Caribou : Nage synchronisée
Musique

Caribou : Nage synchronisée

En lice pour le prix Polaris, Swim nous immerge dans un océan sonore aussi dense qu’accessible. Du grand Caribou, une fois de plus.

"C’est sans doute l’une de mes principales frustrations en tant que musicien. Juste parce que je suis détenteur d’un doctorat en mathématiques, les gens me présentent comme une espèce de savant fou qui compose à l’aide de formules d’algèbre… C’est passé à côté des premières motivations qui m’ont amené vers la composition. La musique est intuitive, pas mathématique", lance le Canadien Dan Snaith (le cerveau de Caribou) à propos des journalistes qui qualifient ses pièces électro ambiantes de petits chefs-d’oeuvre scientifiques.

"Seul dans mon studio maison, il m’arrive fréquemment de fermer l’écran de l’ordinateur pour ne plus voir le graphique d’une piste sonore et me concentrer uniquement sur le son." Ici réside le secret pour apprécier la musique de Dan Snaith à sa juste valeur: se concentrer sur le son.

Vaste champ exploratoire sur le plus récent Swim, les percussions et la rythmique qui en découle y occupent une place prépondérante. Pour se défaire de l’étiquette pop-psychédélique-années-60 qu’on lui avait accolée avec le précédent Andorra, Caribou ne pouvait mieux faire que puiser son inspiration dans les nombreux bars où il officie à titre de DJ. "Mon année 2009 peut se résumer à trois activités: travailler sur ma musique, me baigner (sa blonde lui a offert des cours de natation) et me rendre dans des clubs pour voir mes amis DJ ou pour moi-même oeuvrer derrière la console. Ainsi, plusieurs pièces de Swim n’ont même pas été conçues pour figurer sur le disque, mais pour être utilisées lors de mes DJ sets. Le jeudi, je pouvais décider de me donner trois jours pour finir une pièce et la tester en club le samedi. C’était excitant puisqu’avec Andorra, je devais attendre la sortie de l’album pour connaître la réaction du public. Cette fois, c’était instantané. Je travaillais sur une chanson dans la journée et je recevais des commentaires le soir même."

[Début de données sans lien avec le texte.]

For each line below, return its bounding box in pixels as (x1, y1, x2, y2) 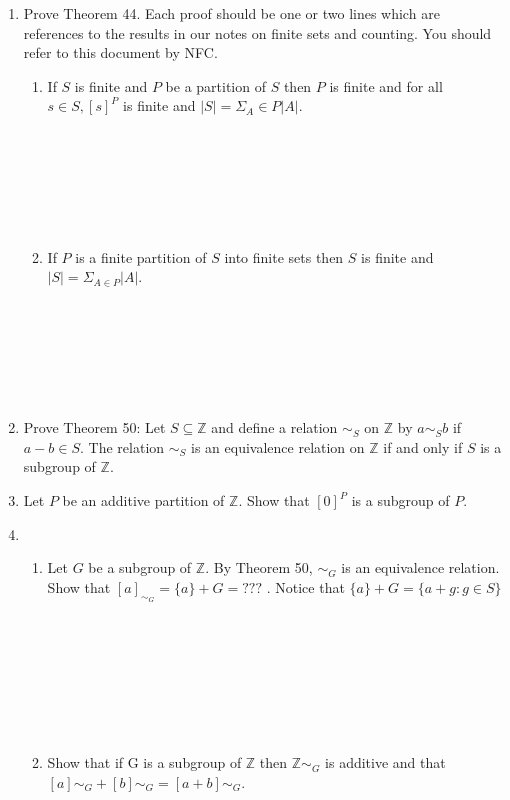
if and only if (383, 436, 463, 457)
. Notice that (266, 576, 345, 597)
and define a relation (211, 417, 338, 438)
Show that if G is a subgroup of (47, 752, 242, 773)
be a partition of (165, 75, 266, 96)
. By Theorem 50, (205, 557, 313, 578)
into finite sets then (224, 246, 344, 267)
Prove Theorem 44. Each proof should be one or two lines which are (23, 3, 440, 23)

Caribou pouvait alors corriger le manque d’éclat de certains sons ou déceler quels passages méritaient d’être allongés pour accroître le potentiel hypnotique de ses compositions, l’une des grandes forces de Swim. Le disque figure d’ailleurs parmi les dix encore en lice pour le prix Poralis remis au meilleur album canadien de l’année. Une récompense qu’a déjà gagnée le compositeur pour l’acclamé Andorra en 2008. Inutile de se lancer dans une grande analyse de ses chansons, déjà fort complexes, pour comprendre son succès. Dan Snaith maîtrise trois éléments fondamentaux. D’abord, il affiche une maîtrise sonore exemplaire: l’équilibre entre la chaleur des instruments organiques et la froideur perçante des programmations électro est parfaitement balancé. Puis, bien qu’il évolue dans un milieu électro, il possède un redoutable sens mélodique garant de l’accessibilité de ses compositions malgré – et là réside son troisième atout – un goût raffiné pour l’exploration.

"Pour moi, les meilleures pièces sont celles qui t’accrochent l’oreille dès la première écoute, mais qui présentent aussi un côté plus bizarroïde, un peu comme celles de Timbaland ou de Serge Gainsbourg. C’est pour ça que je cherche toujours à fusionner ces aspects. Un musicien n’a pas à choisir entre pop ou expérimental. Il est toujours libre de tout mélanger. Tu n’as pas à choisir entre sonner comme Lady Gaga ou comme Stockhausen. Tu peux sonner comme les deux en même temps!"